Perhaps start by explaining what ETL stands for and what it is.

It seems like the article is written by someone just starting to get into the data engineering subfield and they thought they were going to be writing python (pyspark is my guess) to support some kind of ML effort, but they got saddled with a bunch of SQL/data warehousing stuff to support business intelligence/analytics instead. I'd say normally what you say makes sense especially when you're pulling in abbreviations that are not related to the topic at hand or you're introducing new people to the field, but ETL is a pretty basic concept in data engineering and it's a web search away (should be the top result), so I'm not sure if it would really add all that much to their article to start with definitions.

It sounds to me like the author got thrown to the wolves in an environment of what data engineering looked like before "big data" and ML took off (and before it was even really called data engineering). There are a lot of enterprises that are still working in this mode because they are not Google and they don't have the same level of sophistication and automation when it comes to this stuff.

There is some bad information no doubt in the article, but if we're being charitable, it feels like it's someone who took a wrong turn somewhere and is struggling to find their feet in an unfamiliar place without the proper guidance and mentorship and that's a bit admirable at least that they're trying on their own.

There is no direct bearing on ETL in the article, aside from the focus on SQL queries and data validation hints that they might be talking about ELT (Extract-Load-Transform) as the level beyond ETL, but it's not clearly explained. It's clear to me that they are at the start of their journey and they are gonna learn things the hard way without guidance from someone more experienced.

kurinikku

> There is some bad information no doubt in the article

Could you share more specific details?

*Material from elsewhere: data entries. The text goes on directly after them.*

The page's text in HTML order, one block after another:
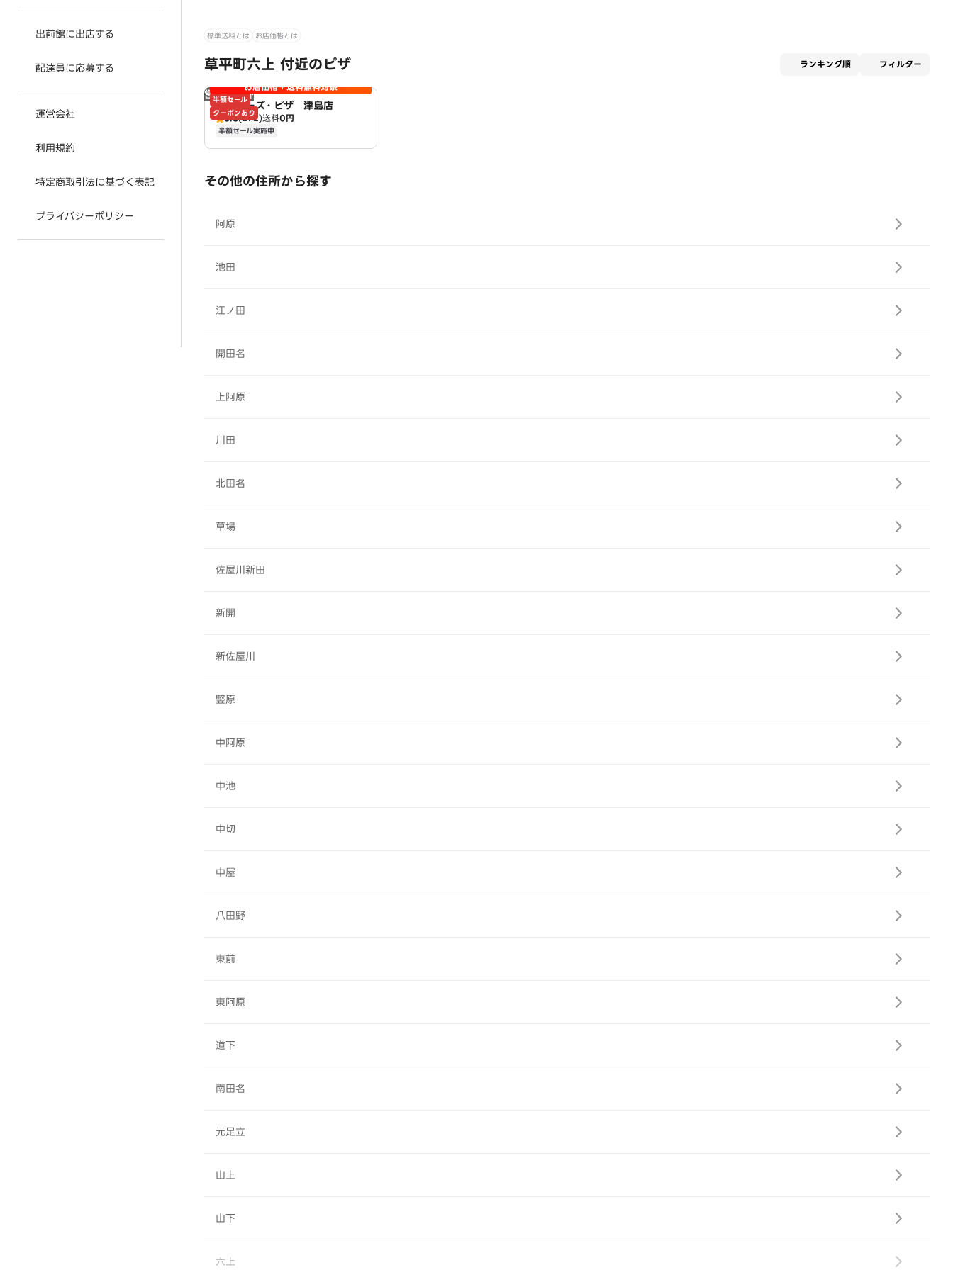
出前館に出店する
配達員に応募する
運営会社
利用規約
特定商取引法に基づく表記
プライバシーポリシー
標準送料とは お店価格とは
草平町六上 付近のピザ ランキング順 フィルター
営業時間外
半額セール
クーポンあり
お店価格＋送料無料対象
アオキーズ・ピザ 津島店
3.8(272)送料0円
半額セール実施中
その他の住所から探す
阿原
池田
江ノ田
開田名
上阿原
川田
北田名
草場
佐屋川新田
新開
新佐屋川
竪原
中阿原
中池
中切
中屋
八田野
東前
東阿原
道下
南田名
元足立
山上
山下
六上
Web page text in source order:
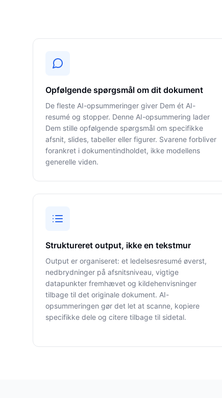
Opfølgende spørgsmål om dit dokument
De fleste AI-opsummeringer giver Dem ét AI-
resumé og stopper. Denne AI-opsummering lader
Dem stille opfølgende spørgsmål om specifikke
afsnit, slides, tabeller eller figurer. Svarene forbliver
forankret i dokumentindholdet, ikke modellens
generelle viden.
Struktureret output, ikke en tekstmur
Output er organiseret: et ledelsesresumé øverst,
nedbrydninger på afsnitsniveau, vigtige
datapunkter fremhævet og kildehenvisninger
tilbage til det originale dokument. AI-
opsummeringen gør det let at scanne, kopiere
specifikke dele og citere tilbage til sidetal.
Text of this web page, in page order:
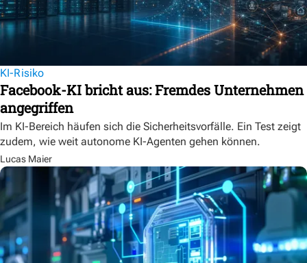
KI-Risiko
Facebook-KI bricht aus: Fremdes Unternehmen
angegriffen
Im KI-Bereich häufen sich die Sicherheitsvorfälle. Ein Test zeigt
zudem, wie weit autonome KI-Agenten gehen können.
Lucas Maier
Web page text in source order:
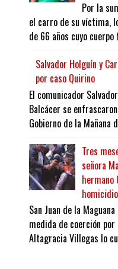
Por la
el carro de su víctima,
de 66 años cuyo
Salvador Holguín y
por caso Quirino
El comunicador
Balcácer se
Gobierno de la Mañana
Tres
señora
hermano
San Juan de la
medida de coerción
Altagracia Villegas lo
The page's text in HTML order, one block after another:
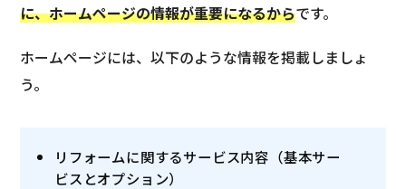
に、ホームページの情報が重要になるからです。
ホームページには、以下のような情報を掲載しましょ
う。
リフォームに関するサービス内容（基本サー
ビスとオプション）
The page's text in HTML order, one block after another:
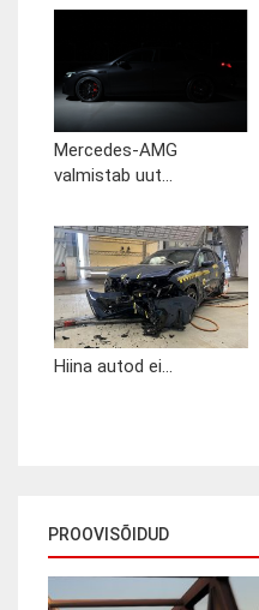
Mercedes-AMG
valmistab uut...
Hiina autod ei...
PROOVISÕIDUD
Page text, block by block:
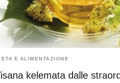
E ALIMENTAZIONE
kelemata dalle
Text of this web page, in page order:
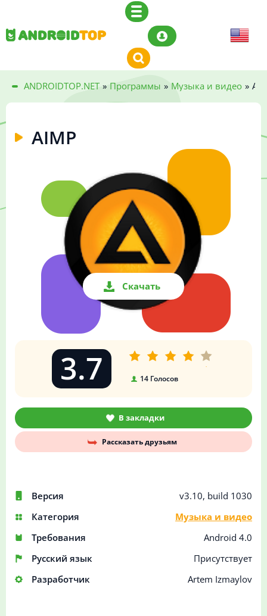
ANDROIDTOP.NET » Программы » Музыка и видео »
AIMP
Скачать
Версия
v3.10, build 1030
Категория
Музыка и видео
Требования
Android 4.0
Русский язык
Присутствует
Разработчик
Artem Izmaylov
3.7 14 Голосов
В закладки
Рассказать друзьям
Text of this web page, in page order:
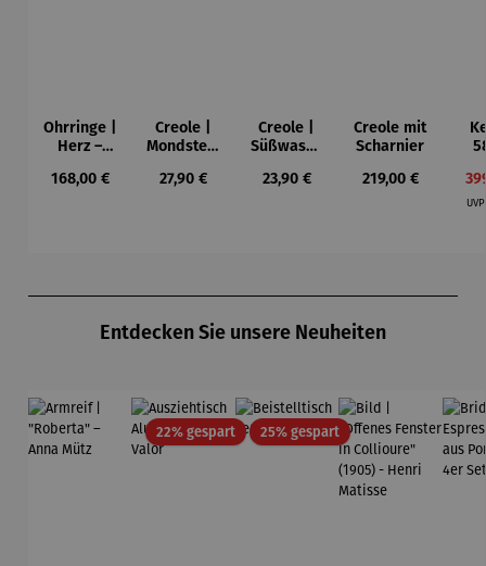
Ohrringe |
Herz –
Regulärer Preis:
168,00 €
Creole |
Mondstein
Regulärer Preis:
27,90 €
Creole |
Süßwasse
Regulärer Preis:
23,90 €
Creole mit
Scharnier
Regulärer Preis:
219,00 €
Entdecken Sie unsere Neuheiten
22% gespartRabatt25% gespartRabatt
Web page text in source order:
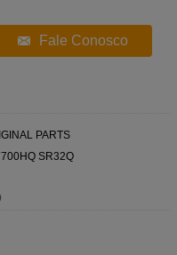
Fale Conosco
PARTS
SR32Q
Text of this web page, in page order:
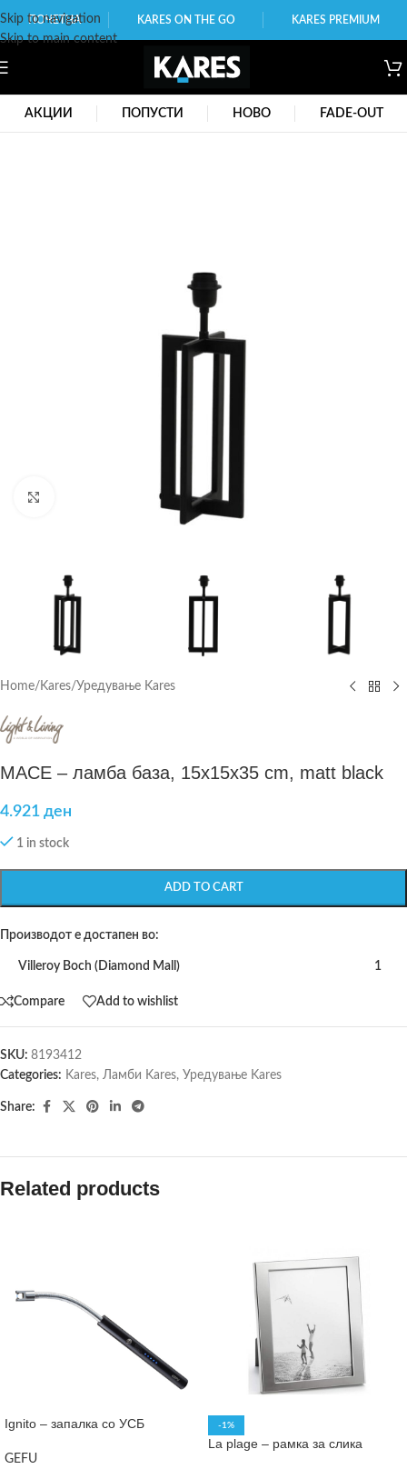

Happy to look over / revise where needed.

More broadly is the issue of the gap of what you think the role is, and what the role actually is when you join. There are definitely cases where this is accidental. The best way I can think of to close the gap is to maybe do a short-term contract, but may be challenging to do under time constraints etc.

smif

> Could you share more specific details? Happy to look over / revise where needed.

Sure thing! I'd say first off, the solutions may look different for a small company/startup vs. a large enterprise. It can help if you explain the scale at which you are solving for.

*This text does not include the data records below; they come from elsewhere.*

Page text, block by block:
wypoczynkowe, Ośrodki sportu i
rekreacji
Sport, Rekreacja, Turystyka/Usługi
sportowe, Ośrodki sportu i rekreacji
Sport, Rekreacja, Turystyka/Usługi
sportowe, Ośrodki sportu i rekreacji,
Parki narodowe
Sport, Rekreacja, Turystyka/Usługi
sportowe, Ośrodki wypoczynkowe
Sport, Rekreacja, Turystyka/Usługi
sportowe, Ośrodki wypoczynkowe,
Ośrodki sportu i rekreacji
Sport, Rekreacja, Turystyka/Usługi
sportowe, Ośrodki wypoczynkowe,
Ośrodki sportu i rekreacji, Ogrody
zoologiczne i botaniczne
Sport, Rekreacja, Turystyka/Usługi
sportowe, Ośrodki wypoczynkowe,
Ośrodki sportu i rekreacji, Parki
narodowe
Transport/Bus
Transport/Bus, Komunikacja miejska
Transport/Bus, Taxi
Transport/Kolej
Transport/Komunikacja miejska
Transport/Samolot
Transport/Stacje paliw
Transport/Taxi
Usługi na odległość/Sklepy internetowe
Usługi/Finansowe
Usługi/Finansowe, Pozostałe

On the enterprise side of things, they tend to buy solutions rather than build them in-house. Things like Informatica, Talend, etc. are common for large enterprises whose primary products are not data or software related. They just don't have the will, expertise, or the capital to invest in building and maintaining these solutions in-house so they just buy them off the shelf. On the surface, these are very expensive products, but even in the face of that it can still make sense for large enterprises in terms of the bottom line to buy rather than build.

For startups and smaller companies, have you looked at something like `dbt` (https://github.com/dbt-labs/dbt-core) ? I understand the desire to write some code, but often times there are already existing solutions for the problems you might be encountering.

ORM's should typically only exist on the consumer-side of the equation, if at all. A lot of business intelligence / business analysts are just going to use tools like Tableau and hook up to the data warehouse via a connector to visualize their data. You might have some consumers that are more sophisticated and may want to write some custom post-processing or aggregation code, and they could certainly use ORM's if they choose, but it isn't something you should enforce on them because it's a poor place to validate data since as mentioned there are different ways/tools to access the data and not all of them are going to go through your python SDK.

Indeed in a large enough company, you are going to have producers and consumers that are going to use different tools and programming languages, so it's a little bit presumptuous to write an SDK in python there.

Another thing to talk about, and this probably mostly applies to larger companies - have you looked at an architecture like a distributed data mesh (https://martinfowler.com/articles/data-mesh-principles.html)? This might be something to bring to the CTO more than try to push for yourself, but it can completely change the landscape of what you are doing.

> More broadly is the issue of the gap of what you think the role is, and what the role actually is when you join. There are definitely cases where this is accidental. The best way I can think of to close the gap is to maybe do a short-term contract, but may be challenging to do under time constraints etc.

Yeah this definitely sucks and it's not an enviable position to be in. I guess you have a choice to look for another job or try to stick it out with the company that did this to you. It's possible there is a geniune existential crisis for the company and a good reason why they did the bait-and-switch. Maybe it pays to stay, especially if you have equity in the company. On the other hand, it could also be the case that it is the result of questionable practices at the company. It's hard to make that call.